▶ **What is required**
Could you return every record below exactly as it stands, leaving out the pictures?

▶ **Study material**
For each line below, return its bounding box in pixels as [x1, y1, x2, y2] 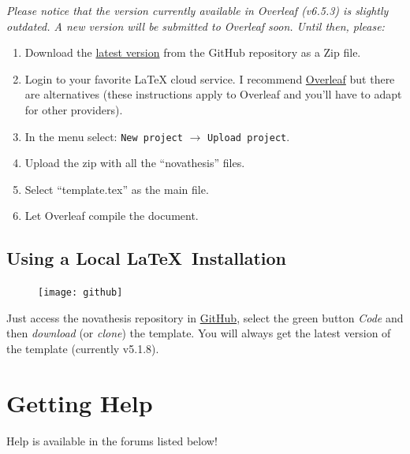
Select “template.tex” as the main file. [24, 180, 209, 197]
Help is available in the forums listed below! [6, 432, 218, 448]
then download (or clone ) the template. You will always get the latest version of [6, 325, 391, 341]
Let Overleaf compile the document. [24, 207, 199, 224]
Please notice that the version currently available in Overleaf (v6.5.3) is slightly [6, 2, 389, 18]
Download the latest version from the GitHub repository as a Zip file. [24, 44, 361, 61]
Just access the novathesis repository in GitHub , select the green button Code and [6, 309, 404, 326]
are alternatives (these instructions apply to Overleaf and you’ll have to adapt [24, 86, 402, 102]
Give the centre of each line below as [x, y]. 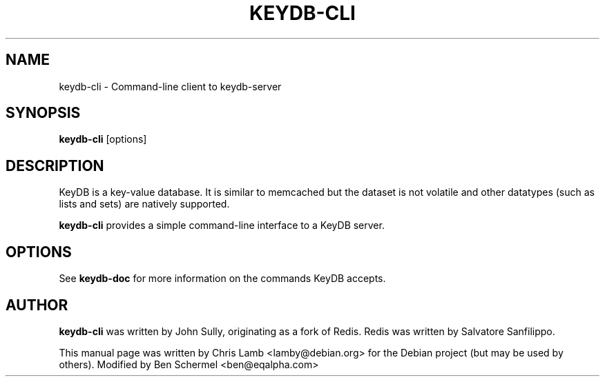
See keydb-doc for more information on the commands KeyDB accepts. [222, 279]
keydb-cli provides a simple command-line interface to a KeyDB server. [222, 225]
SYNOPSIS [43, 113]
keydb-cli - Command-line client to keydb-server [170, 86]
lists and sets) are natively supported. [144, 204]
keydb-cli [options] [103, 139]
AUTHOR [37, 305]
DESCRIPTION [55, 165]
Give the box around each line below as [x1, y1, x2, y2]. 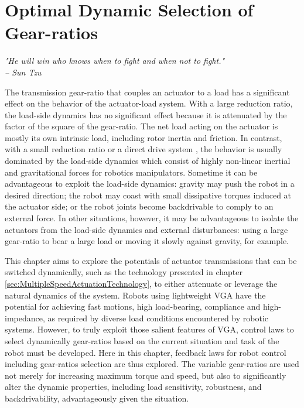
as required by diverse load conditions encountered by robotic [47, 311, 269, 324]
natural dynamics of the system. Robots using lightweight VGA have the [5, 289, 266, 301]
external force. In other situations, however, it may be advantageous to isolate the [5, 212, 299, 224]
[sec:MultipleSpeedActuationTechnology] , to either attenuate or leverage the [5, 277, 278, 289]
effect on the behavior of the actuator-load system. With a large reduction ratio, [5, 97, 293, 109]
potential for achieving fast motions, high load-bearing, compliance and [5, 300, 261, 313]
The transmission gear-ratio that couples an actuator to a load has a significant [5, 85, 290, 98]
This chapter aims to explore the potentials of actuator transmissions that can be [5, 254, 297, 266]
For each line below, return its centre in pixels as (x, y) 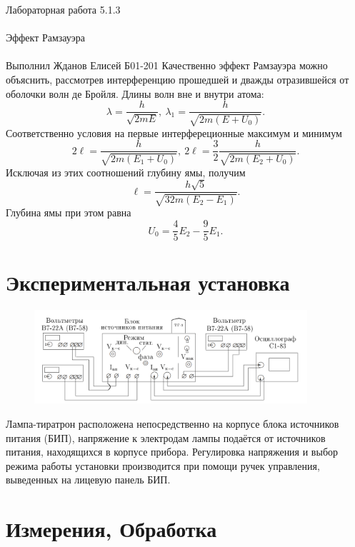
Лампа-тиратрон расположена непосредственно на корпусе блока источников (172, 424)
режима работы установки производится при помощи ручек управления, (163, 465)
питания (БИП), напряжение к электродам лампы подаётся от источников (166, 437)
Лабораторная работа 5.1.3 (63, 9)
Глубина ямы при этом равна (69, 212)
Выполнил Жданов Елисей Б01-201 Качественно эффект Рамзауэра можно (167, 65)
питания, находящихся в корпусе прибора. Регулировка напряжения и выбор (172, 452)
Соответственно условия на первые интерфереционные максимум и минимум (174, 132)
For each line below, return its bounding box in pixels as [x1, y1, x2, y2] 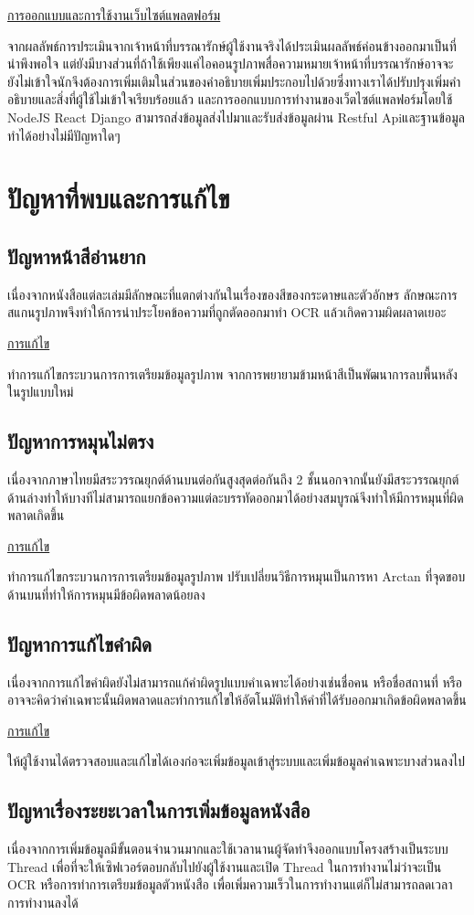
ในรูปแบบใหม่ [7, 382, 74, 401]
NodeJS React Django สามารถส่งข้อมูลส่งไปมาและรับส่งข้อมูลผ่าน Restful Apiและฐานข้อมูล [7, 107, 465, 126]
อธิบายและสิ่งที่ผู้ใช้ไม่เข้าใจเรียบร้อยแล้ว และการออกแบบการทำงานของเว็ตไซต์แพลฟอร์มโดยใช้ [7, 90, 453, 109]
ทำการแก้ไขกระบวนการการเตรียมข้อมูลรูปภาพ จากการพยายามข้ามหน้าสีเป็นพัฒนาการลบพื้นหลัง [7, 364, 458, 383]
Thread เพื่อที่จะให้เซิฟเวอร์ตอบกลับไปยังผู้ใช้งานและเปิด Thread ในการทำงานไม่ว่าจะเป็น [7, 856, 442, 876]
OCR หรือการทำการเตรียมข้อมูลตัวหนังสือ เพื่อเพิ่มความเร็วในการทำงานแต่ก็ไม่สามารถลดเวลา [7, 875, 453, 894]
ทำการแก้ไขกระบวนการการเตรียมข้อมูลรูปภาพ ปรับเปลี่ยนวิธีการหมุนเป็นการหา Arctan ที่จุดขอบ [7, 567, 466, 586]
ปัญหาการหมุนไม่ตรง [7, 427, 154, 455]
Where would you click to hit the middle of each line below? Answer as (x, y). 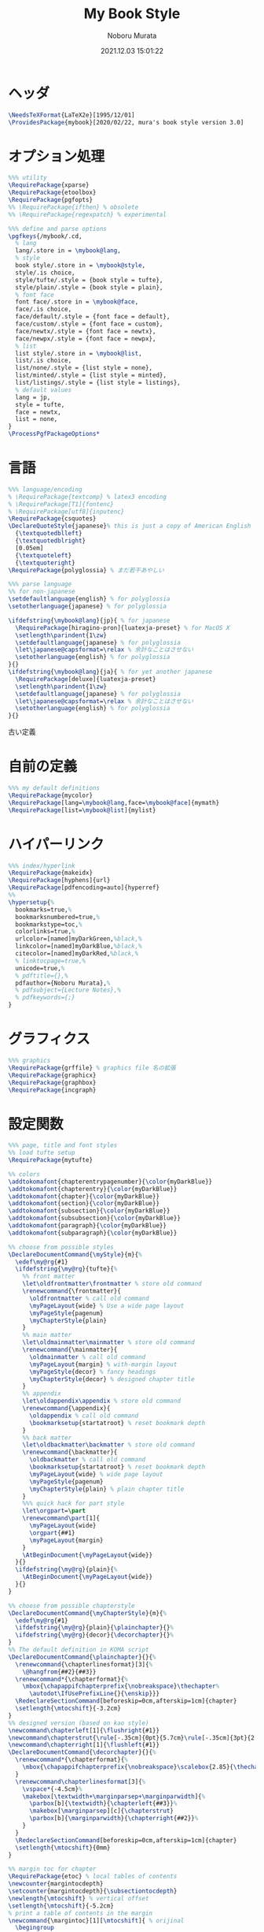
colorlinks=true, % (46, 932)
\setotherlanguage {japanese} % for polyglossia (88, 607)
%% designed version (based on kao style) (79, 1723)
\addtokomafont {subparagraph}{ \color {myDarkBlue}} (93, 1233)
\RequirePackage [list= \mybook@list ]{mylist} (82, 810)
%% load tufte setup (42, 1153)
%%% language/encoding (45, 490)
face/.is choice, (44, 309)
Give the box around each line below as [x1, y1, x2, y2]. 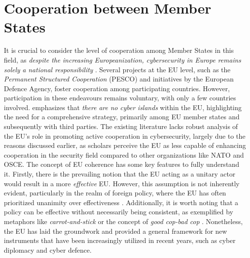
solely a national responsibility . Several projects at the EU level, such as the [4, 64, 231, 74]
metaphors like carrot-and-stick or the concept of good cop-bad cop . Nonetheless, [4, 216, 243, 226]
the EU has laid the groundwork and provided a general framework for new [4, 226, 227, 236]
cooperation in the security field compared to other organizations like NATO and [4, 149, 244, 160]
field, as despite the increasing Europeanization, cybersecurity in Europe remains [4, 54, 241, 64]
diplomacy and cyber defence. [4, 244, 92, 255]
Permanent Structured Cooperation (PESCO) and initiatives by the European [4, 74, 234, 84]
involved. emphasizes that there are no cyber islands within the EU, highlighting [4, 102, 242, 112]
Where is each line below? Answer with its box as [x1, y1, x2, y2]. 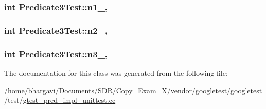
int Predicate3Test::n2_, [4, 24, 108, 36]
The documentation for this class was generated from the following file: [4, 67, 228, 78]
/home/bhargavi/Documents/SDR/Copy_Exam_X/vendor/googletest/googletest [4, 84, 262, 95]
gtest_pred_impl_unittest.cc [23, 95, 116, 105]
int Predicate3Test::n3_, [4, 47, 108, 60]
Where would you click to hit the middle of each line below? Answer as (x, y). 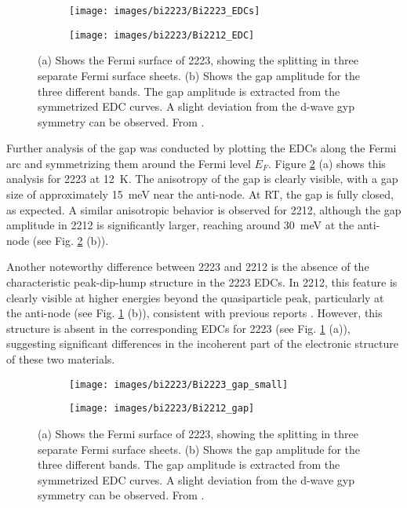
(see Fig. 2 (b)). (71, 240)
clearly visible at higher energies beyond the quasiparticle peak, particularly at (195, 297)
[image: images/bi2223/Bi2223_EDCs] (165, 11)
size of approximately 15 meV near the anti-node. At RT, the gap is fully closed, (200, 194)
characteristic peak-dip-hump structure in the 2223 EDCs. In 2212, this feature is (202, 282)
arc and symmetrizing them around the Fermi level (129, 163)
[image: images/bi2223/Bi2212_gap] (162, 409)
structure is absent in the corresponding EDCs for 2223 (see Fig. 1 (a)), (178, 328)
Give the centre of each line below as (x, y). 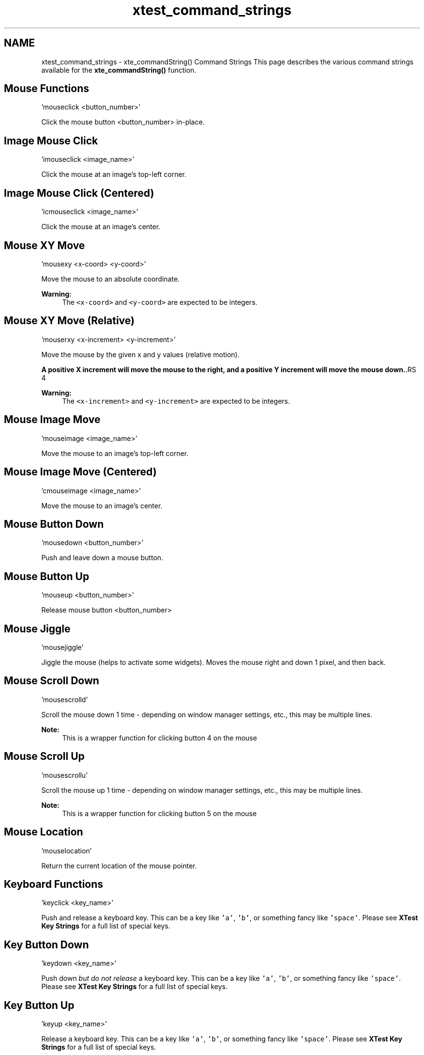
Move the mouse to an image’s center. (102, 505)
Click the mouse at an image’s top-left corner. (114, 174)
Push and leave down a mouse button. (102, 558)
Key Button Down (46, 945)
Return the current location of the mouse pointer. (119, 866)
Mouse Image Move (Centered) (80, 472)
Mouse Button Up (47, 576)
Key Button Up (39, 1005)
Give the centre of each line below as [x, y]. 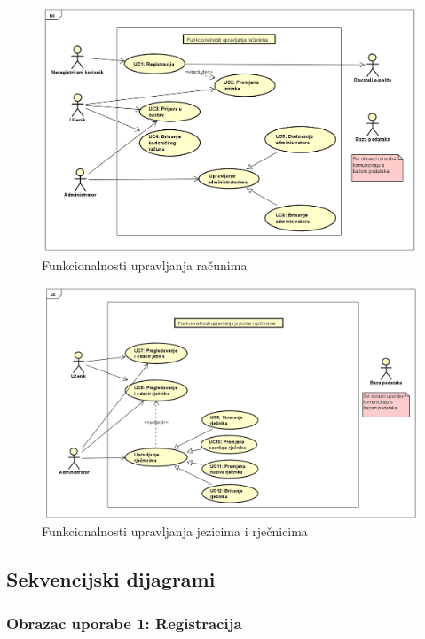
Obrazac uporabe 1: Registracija [124, 623]
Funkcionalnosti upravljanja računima [145, 265]
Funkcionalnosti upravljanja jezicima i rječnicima [175, 531]
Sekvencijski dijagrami [111, 579]
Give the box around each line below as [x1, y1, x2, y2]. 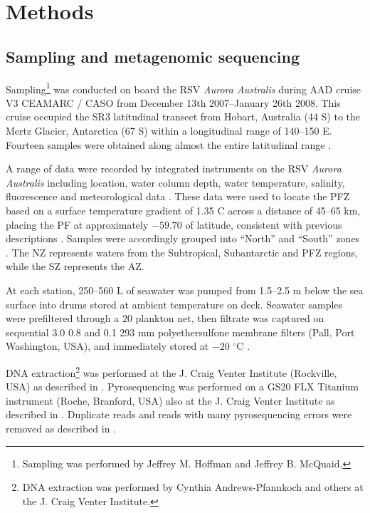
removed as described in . [6, 420, 117, 435]
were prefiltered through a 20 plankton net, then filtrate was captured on [6, 311, 324, 326]
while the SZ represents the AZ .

▶ **Worked solution**
For each line below, return its bounding box in pixels as [x1, y1, x2, y2] 
Select “template.tex” as the main file. [24, 180, 209, 197]
Help is available in the forums listed below! [6, 432, 218, 448]
then download (or clone ) the template. You will always get the latest version of [6, 325, 391, 341]
Let Overleaf compile the document. [24, 207, 199, 224]
Please notice that the version currently available in Overleaf (v6.5.3) is slightly [6, 2, 389, 18]
Download the latest version from the GitHub repository as a Zip file. [24, 44, 361, 61]
Just access the novathesis repository in GitHub , select the green button Code and [6, 309, 404, 326]
are alternatives (these instructions apply to Overleaf and you’ll have to adapt [24, 86, 402, 102]
Give the centre of each line below as [x, y]. 
See keydb-doc for more information on the commands KeyDB accepts. [222, 279]
keydb-cli provides a simple command-line interface to a KeyDB server. [222, 225]
SYNOPSIS [43, 113]
keydb-cli - Command-line client to keydb-server [170, 86]
lists and sets) are natively supported. [144, 204]
keydb-cli [options] [103, 139]
AUTHOR [37, 305]
DESCRIPTION [55, 165]
Give the box around each line below as [x1, y1, x2, y2]. 
as required by diverse load conditions encountered by robotic [47, 311, 269, 324]
natural dynamics of the system. Robots using lightweight VGA have the [5, 289, 266, 301]
external force. In other situations, however, it may be advantageous to isolate the [5, 212, 299, 224]
[sec:MultipleSpeedActuationTechnology] , to either attenuate or leverage the [5, 277, 278, 289]
effect on the behavior of the actuator-load system. With a large reduction ratio, [5, 97, 293, 109]
potential for achieving fast motions, high load-bearing, compliance and [5, 300, 261, 313]
The transmission gear-ratio that couples an actuator to a load has a significant [5, 85, 290, 98]
This chapter aims to explore the potentials of actuator transmissions that can be [5, 254, 297, 266]
For each line below, return its centre in pixels as (x, y) 
Лампа-тиратрон расположена непосредственно на корпусе блока источников (172, 424)
режима работы установки производится при помощи ручек управления, (163, 465)
питания (БИП), напряжение к электродам лампы подаётся от источников (166, 437)
Лабораторная работа 5.1.3 (63, 9)
Глубина ямы при этом равна (69, 212)
Выполнил Жданов Елисей Б01-201 Качественно эффект Рамзауэра можно (167, 65)
питания, находящихся в корпусе прибора. Регулировка напряжения и выбор (172, 452)
Соответственно условия на первые интерфереционные максимум и минимум (174, 132)
For each line below, return its bounding box in pixels as [x1, y1, x2, y2] 
ในรูปแบบใหม่ [7, 382, 74, 401]
NodeJS React Django สามารถส่งข้อมูลส่งไปมาและรับส่งข้อมูลผ่าน Restful Apiและฐานข้อมูล [7, 107, 465, 126]
อธิบายและสิ่งที่ผู้ใช้ไม่เข้าใจเรียบร้อยแล้ว และการออกแบบการทำงานของเว็ตไซต์แพลฟอร์มโดยใช้ [7, 90, 453, 109]
ทำการแก้ไขกระบวนการการเตรียมข้อมูลรูปภาพ จากการพยายามข้ามหน้าสีเป็นพัฒนาการลบพื้นหลัง [7, 364, 458, 383]
Thread เพื่อที่จะให้เซิฟเวอร์ตอบกลับไปยังผู้ใช้งานและเปิด Thread ในการทำงานไม่ว่าจะเป็น [7, 856, 442, 876]
OCR หรือการทำการเตรียมข้อมูลตัวหนังสือ เพื่อเพิ่มความเร็วในการทำงานแต่ก็ไม่สามารถลดเวลา [7, 875, 453, 894]
ทำการแก้ไขกระบวนการการเตรียมข้อมูลรูปภาพ ปรับเปลี่ยนวิธีการหมุนเป็นการหา Arctan ที่จุดขอบ [7, 567, 466, 586]
ปัญหาการหมุนไม่ตรง [7, 427, 154, 455]
Where would you click to hit the middle of each line below? Answer as (x, y). 
colorlinks=true, % (46, 932)
\setotherlanguage {japanese} % for polyglossia (88, 607)
%% designed version (based on kao style) (79, 1723)
\addtokomafont {subparagraph}{ \color {myDarkBlue}} (93, 1233)
\RequirePackage [list= \mybook@list ]{mylist} (82, 810)
%% load tufte setup (42, 1153)
%%% language/encoding (45, 490)
face/.is choice, (44, 309)
Give the box around each line below as [x1, y1, x2, y2]. 
solely a national responsibility . Several projects at the EU level, such as the [4, 64, 231, 74]
metaphors like carrot-and-stick or the concept of good cop-bad cop . Nonetheless, [4, 216, 243, 226]
the EU has laid the groundwork and provided a general framework for new [4, 226, 227, 236]
cooperation in the security field compared to other organizations like NATO and [4, 149, 244, 160]
field, as despite the increasing Europeanization, cybersecurity in Europe remains [4, 54, 241, 64]
diplomacy and cyber defence. [4, 244, 92, 255]
Permanent Structured Cooperation (PESCO) and initiatives by the European [4, 74, 234, 84]
involved. emphasizes that there are no cyber islands within the EU, highlighting [4, 102, 242, 112]
Where is each line below? Answer with its box as [x1, y1, x2, y2]. 
int Predicate3Test::n2_, [4, 24, 108, 36]
The documentation for this class was generated from the following file: [4, 67, 228, 78]
/home/bhargavi/Documents/SDR/Copy_Exam_X/vendor/googletest/googletest [4, 84, 262, 95]
gtest_pred_impl_unittest.cc [23, 95, 116, 105]
int Predicate3Test::n3_, [4, 47, 108, 60]
Where would you click to hit the middle of each line below? Answer as (x, y). 
(see Fig. 2 (b)). (71, 240)
clearly visible at higher energies beyond the quasiparticle peak, particularly at (195, 297)
[image: images/bi2223/Bi2223_EDCs] (165, 11)
size of approximately 15 meV near the anti-node. At RT, the gap is fully closed, (200, 194)
characteristic peak-dip-hump structure in the 2223 EDCs. In 2212, this feature is (202, 282)
arc and symmetrizing them around the Fermi level (129, 163)
[image: images/bi2223/Bi2212_gap] (162, 409)
structure is absent in the corresponding EDCs for 2223 (see Fig. 1 (a)), (178, 328)
Give the centre of each line below as (x, y). 
Move the mouse to an image’s center. (102, 505)
Click the mouse at an image’s top-left corner. (114, 174)
Push and leave down a mouse button. (102, 558)
Key Button Down (46, 945)
Return the current location of the mouse pointer. (119, 866)
Mouse Image Move (Centered) (80, 472)
Mouse Button Up (47, 576)
Key Button Up (39, 1005)
Give the centre of each line below as [x, y]. 
Obrazac uporabe 1: Registracija [124, 623]
Funkcionalnosti upravljanja računima [145, 265]
Funkcionalnosti upravljanja jezicima i rječnicima [175, 531]
Sekvencijski dijagrami [111, 579]
Give the box around each line below as [x1, y1, x2, y2]. 
removed as described in . [6, 420, 117, 435]
were prefiltered through a 20 plankton net, then filtrate was captured on [6, 311, 324, 326]
while the SZ represents the AZ .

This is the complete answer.